Kinetica is also now getting into the RAG game with its database by essentially turning it into a vector database that can store and serve vector embeddings to LLMs, as well as by performing vector similarity search to optimize the data it sends to the LLM.

According to its announcement last week, Kinetica is able to serve vector embeddings 5x faster than other databases, a number it claims came from the VectorDBBench benchmark. The company claims its able to achieve that speed by leveraging Nvidia’s RAPIDS RAFT technology.

That GPU-based speed advantage will help Kinetica customers by enabling them to scan more of their data,  including real-time data that has just been added to the database, without doing a lot of extra work, said Nima Negahban, co0founder and CEO of Kinetica.

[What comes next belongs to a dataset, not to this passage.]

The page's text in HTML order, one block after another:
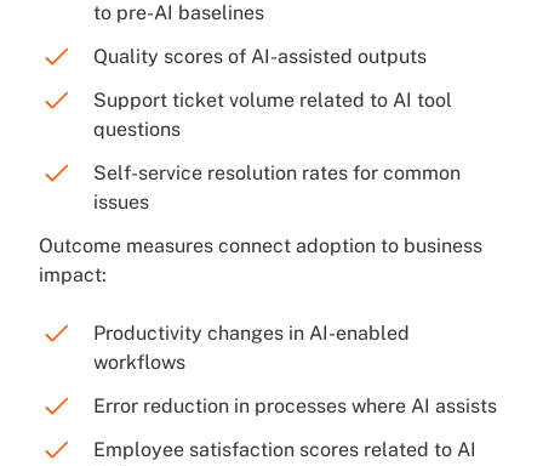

“It’s hard for an LLM or a traditional RAG stack to be able to answer a question about something that’s happening right now, unless they’ve done a lot of pre-planning for specific data types,” Negahban told Datanami at the GTC conference last week, “whereas with Kinetica, we’ll be able to help you by looking at all the relational data, generate the SQL on the fly, and ultimately what we put just back in the context for the LLM is a simple text payload that the LLM will be able to understand to use to give the answer to the question.”

This essentially gives users the capability to talk to their complete corpus of relational enterprise data, without doing any preplanning.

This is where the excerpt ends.